Liberal Senator Jacinta Price has probed government officials on the effectiveness of their approach to lifting Indigenous health, economic, and education outcomes.
During a Senate Finance and Public Administration Legislation Committee hearing on May 26, Price said several “Closing the Gap” targets were offtrack despite an alleged $22 billion of government funds being spent over five years.
Closing the Gap is an Australian government strategy aimed at resolving disparities between Indigenous and non-Indigenous Australians in areas like health, employment, education and life expectancy.
The senator questioned the National Indigenous Australians Agency (NIAA), which helps coordinate Closing the Gap, and Labor’s Indigenous Minister Malarndirri McCarthy.
“So NIAA’s total resourcing is around $4 billion this year,” Price remarked.
“If I add up next year’s estimate plus the actual expenditure from previous years from the 1st of July 2022, we have resourced NIAA to the tune of “$21,000,981,434,” so $22 billion, nothing has really changed.
“The measures that were getting worse in 2022 are still getting worse, with no new measures now on track. Why hasn’t this expenditure been effective over the last five budgets?”
Minister, Official Dispute Figures
Minister McCarthy refuted Price’s claim.
“We have nine targets that are getting better … employment, preschool enrolment, land rights, sea rights … Year 12, attainment, tertiary education, youth engagement in work or study—they are significant improvements that are happening through Closing the Gap …” she said.
“The areas that we are not doing well … is justice and out-of-home care, and these are the two critical areas that we remain focused on.”
Price said four targets that were not on track in 2022 and had only gotten worse since.
“So this to me suggests that the evidence is there that this isn’t working, and expenditure hasn’t been effective, so why are we just doing more of the same?” she said.
Simon Gordon, group manager for strategy at the NIAA, said he needed to confirm if Price’s claim of $22 billion was accurate, but also argued measurements could fluctuate.
“One of the targets that you referred to, that went from originally being consistent with the baseline to being on track, and then going back to now being with the baseline, refers to the healthy birth rate,” he said.

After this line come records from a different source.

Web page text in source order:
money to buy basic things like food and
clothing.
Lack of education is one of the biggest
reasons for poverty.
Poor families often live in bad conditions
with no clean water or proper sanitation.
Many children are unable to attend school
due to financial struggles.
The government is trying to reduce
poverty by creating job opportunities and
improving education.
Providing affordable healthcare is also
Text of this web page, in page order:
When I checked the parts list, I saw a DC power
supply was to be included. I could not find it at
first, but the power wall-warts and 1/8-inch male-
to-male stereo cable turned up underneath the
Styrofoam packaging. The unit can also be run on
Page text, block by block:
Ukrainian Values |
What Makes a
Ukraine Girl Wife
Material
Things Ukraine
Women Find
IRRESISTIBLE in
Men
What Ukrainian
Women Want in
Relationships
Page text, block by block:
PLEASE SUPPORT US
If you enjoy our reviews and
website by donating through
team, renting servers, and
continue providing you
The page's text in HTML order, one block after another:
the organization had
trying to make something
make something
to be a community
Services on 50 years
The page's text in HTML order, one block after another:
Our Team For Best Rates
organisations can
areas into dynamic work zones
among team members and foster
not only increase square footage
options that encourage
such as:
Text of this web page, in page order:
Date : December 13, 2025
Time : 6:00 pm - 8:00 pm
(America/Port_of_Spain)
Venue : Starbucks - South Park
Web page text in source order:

“That one thing I would note on that target is that it is highly variable, because it is based on small numbers.”
The data on healthy birth weights of Indigenous babies shows 11.1 percent of Indigenous babies are not born at healthy weights, compared to 8 percent of non-Indigenous births.

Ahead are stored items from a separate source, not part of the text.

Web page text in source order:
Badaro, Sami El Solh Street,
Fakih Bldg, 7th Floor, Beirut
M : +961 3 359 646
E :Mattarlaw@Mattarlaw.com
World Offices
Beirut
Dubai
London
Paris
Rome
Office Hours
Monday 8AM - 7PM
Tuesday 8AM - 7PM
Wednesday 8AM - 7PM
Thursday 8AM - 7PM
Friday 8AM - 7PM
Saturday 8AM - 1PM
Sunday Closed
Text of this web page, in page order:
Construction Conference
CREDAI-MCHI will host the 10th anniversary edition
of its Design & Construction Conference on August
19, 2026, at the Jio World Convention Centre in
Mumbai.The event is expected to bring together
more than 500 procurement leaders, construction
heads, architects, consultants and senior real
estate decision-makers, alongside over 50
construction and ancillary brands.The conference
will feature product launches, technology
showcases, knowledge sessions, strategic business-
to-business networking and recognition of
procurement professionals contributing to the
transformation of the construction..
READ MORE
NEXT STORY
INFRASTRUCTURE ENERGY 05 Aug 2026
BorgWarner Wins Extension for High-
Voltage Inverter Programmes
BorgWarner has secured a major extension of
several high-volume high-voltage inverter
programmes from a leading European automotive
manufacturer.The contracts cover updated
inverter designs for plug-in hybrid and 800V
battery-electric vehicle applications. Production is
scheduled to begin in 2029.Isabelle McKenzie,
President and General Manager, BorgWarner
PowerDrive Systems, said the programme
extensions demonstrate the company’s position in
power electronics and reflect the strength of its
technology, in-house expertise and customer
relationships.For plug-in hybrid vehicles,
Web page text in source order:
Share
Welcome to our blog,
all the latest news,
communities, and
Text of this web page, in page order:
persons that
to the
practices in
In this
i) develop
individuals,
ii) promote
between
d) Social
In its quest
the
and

Gordon said measures were being taken to address the number, including supporting smoking reduction, improving pre-conception care, increasing breastfeeding rates, and preventing foetal alcohol disorder.
Price queried whether the government was auditing outcomes across the whole of the Indigenous portfolio, to which Gordon said it was a case of individual programs being evaluated and monitored.
Only 4 Goals on Target
According to the government’s Closing the Gap dashboard, only four goals are currently on target—employment of people aged 25-64, early childhood education enrolment, and land and sea rights.
The remaining 19 targets remain below the benchmark, are either improving but not on track, show no change, worsening, or are non-applicable due to a lack of data.
Some of the worst outcomes include:
- 33.9 percent of children reported to be “thriving;”
- 50.3 out of every 1,000 children in out-of-home care;
- 2,500 adults in prison per 100,000 people; and
- high rates of suicide with 33.9 out of every 100,000 Indigenous Australians dying.
The latest hearing comes months after a similar issue was raised at the 2025 Senate Finance and Public Administration hearing on Oct. 7.
At the time, former Greens-turned-independent Senator Lidia Thorpe said there was a lack of transparency around taxpayer money being poured into the Closing the Gap campaign and whether results were achievable.
Gary Johns, chairman of Close the Gap Research, previously told The Epoch Times that he believed funding should be directed towards educating children rather than initiatives like “community development.”
“If you don’t go to school, you cannot learn. The only way forward is to invest in people, not communities,” he said.